Le Petit Prince de Paris 12, rue de Lanneau, 5eme 01.43.54.77.26
Good classic French food in a charming bustling ambiance. Worth the walk across to the left bank and
after dinner you can stroll around the corner to the Panthéon and L’église de Sainte Geneviève. If
you’re ambitious even a bit further to the Jardin du Luxembourg.

La Cigalle 11 bis, rue Chomel 7eme 01.45.48.87.87
This restaurant specializes in Souflées. You can have an entire meal of them, Starter main course and
dessert. The choices change monthly and there are usually specials. They’re fantasic and I’ve never
been disapointed.

Restaurant – La Rose de France 24, Place Dauphine Ile de la Cite 1er 01.43.54.10.12
This charming spot has friendly service and good food. Its in the most delightful little square in Paris.
The site of the original construction of Paris and built as it is today during the reign of Louis XIII. Built
in the same time and style as the Place des Vosges, just not as well restored. I’m partial since I lived
there at number 21. The other Restaurant Le Caveaux just opposite is also good. DO NOT try any of
the others inside the square, you’ll be sorry.

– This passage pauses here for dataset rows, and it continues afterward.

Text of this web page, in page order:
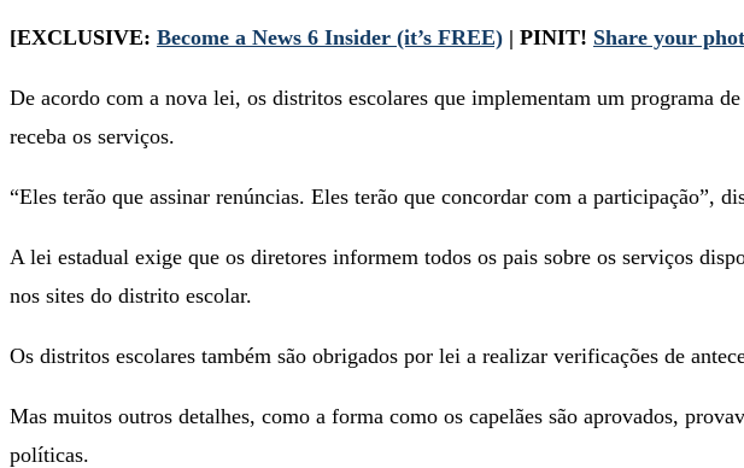
[EXCLUSIVE: Become a News 6 Insider (it’s FREE) | PINIT! Share your
De acordo com a nova lei, os distritos escolares que implementam um programa
receba os serviços.
“Eles terão que assinar renúncias. Eles terão que concordar com a participação”,
A lei estadual exige que os diretores informem todos os pais sobre os serviços
nos sites do distrito escolar.
Os distritos escolares também são obrigados por lei a realizar verificações de
Mas muitos outros detalhes, como a forma como os capelães são aprovados,
políticas.
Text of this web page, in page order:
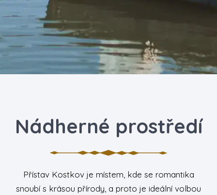
Nádherné prostředí
Přístav Kostkov je místem, kde se romantika
snoubí s krásou přírody, a proto je ideální volbou
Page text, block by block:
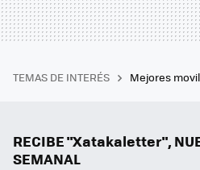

Boulangerie Poilâne 8, rue Cherche-midi 7eme
This is the most famous Boulangerie(Bread Bakery)in Paris. They operate this quaint little shop in the
7th but also have an enormous factory producing bread found all over the ile de France. Much like La
Brea Bakery in LA with their small shop next to Campanile and their factory in Monrovia or
somewhere. The beads are good and my favorites are the little butter cookies called “Sables’ which
means sand. They are sold by weight. The Chausson de Pomme is also very good. That is a rustic little
apple pastry.

For Lunch there is a sandwich bar next door with a 12€ pre-fixe including salade a tartine (open faced
toasted sandwich) on Poilaine bread and a glass of wine or bottled water. There is also a choice of
rustic desserts. When I was in school around the corner, I had lunch here as often as possible. Go early,
its packed by 1:05 but moves fast.

Relais de l'Entrecôte 15 r Marbeuf, 8eme and 20 Bis r St Benoît, 6eme
This is actually run by a Belgian company, but serves the absolutely best steak-Frites I’ve ever tasted.
There are imitators with similar names, but only these two are the real thing. There is nothing to order
except how you want you meat done. Their house red is great by the whole and half bottle and they
have a dynamite dessert list. My favorite is the vanilla ice cream filled chocolate profiteroles, with
incredible rich dark chocolat chaud poured all over them. No reservations and always a wait except if
you go early, like 8 or 8:30 or 12 12:30 for lunch.

A Few Other Pointers about Dining in Paris.

In a café or most average restaurants, fast efficient service is not a highly prized part of the experience.
So expect to have to wait more than you’re used too.

When you’re finished eating and are ready for the bill, you MUST ask for it. Its called l’Addition
pronouced “La Di Cee on” otherwise you will wait forever.

The phase to get a waiter’s attention is “S’il vous plait” pronounced “See Voo Play”. It literally means
“if you please” but works more like “excuse me”.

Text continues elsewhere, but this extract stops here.